Saxophonist Edoardo Marraffa’s raspy voicings and unbinding processes are effectively countered by pianist Alberto Braida’s fluid choruses and interlinking notes. At times, the musicians pursue a vibe that is derived on fleeting structural components, paired with a hearty stance. However, the program is not monolithic. Think of a sliding scale type groove, gushing with angst, calamity and treated with sobering moments.

Marraffa’s brawny notes and impacting dynamics are contrasted by microtonal musings via his subliminal sopranino sax parts on “Radice.” Here, the quartet journeys to a vast expanse. However the thirty-two minute “Calls,” is a study in rip-roaring improvisation where the band tears themes into shreds amid bad intentions.
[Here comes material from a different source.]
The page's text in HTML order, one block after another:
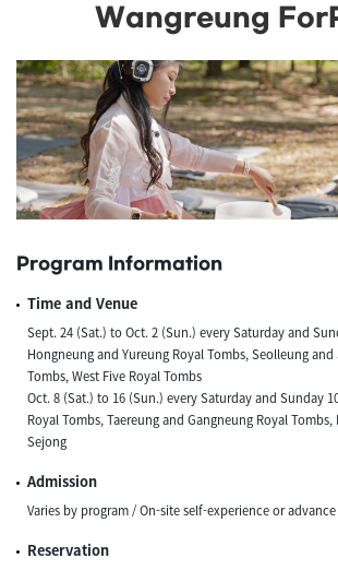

Pianist Alberto Braida serves as a near flawless foil for Marraffa with his cascading chord phrasings and hammering block chords. Nonetheless, the musicians profess great synergy and intuitive frameworks. It’s free-jazz, underscored with soul and a clear-sighted group-centric vision.


www.porterrecords.com
Reviewed by: Glenn Astarita
(http://www.jazzreview.com/cd/review-21394.html)


Eco D’Alberi are an Italian free jazz combo, evidence of the free improv and jazz activity that has apparently been burgeoning in that part of Europe since the mid-1990s. Here they are recorded live on their self-titled CD (PORTER RECORDS PRCD-4054) performing in New York, Pisa and Zurich at various festivals in recent years. Ken Waxman’s liner notes point out that these Italians took their name from a short story by Henry Dumas, the Afro-American poet, writer and political activist who was heavily influenced by free jazz and moved in Sun Ra’s personal orbit during the 1960s. Eco D’Aberi’s music may not be as radical as this name-checking might suggest, but Edoardo Marraffa is the first tenorman I’ve heard who audibly plays with an Italian accent; he may keep trying to find his way back into his Ornette and Coltrane records, yet his speedy phrases still come out slicked-up with olive oil. This I regard as evidence of his
distinctive voice. Pianist Alberto Braida has been paying close attention to Cecil Taylor performances from the 1980s, but this Juilliard-flavoured dimension is another aspect that works in the group’s favour. When the quartet are not taking everything head-on like an impending car collision at high speed (such as on ‘Up Toward The Sun’), they are capable of following a curlicued path around an ornate cement garden with as many quasi-classical twists and turns as an Italian operetta. Ed Pinsent (Sound Projector)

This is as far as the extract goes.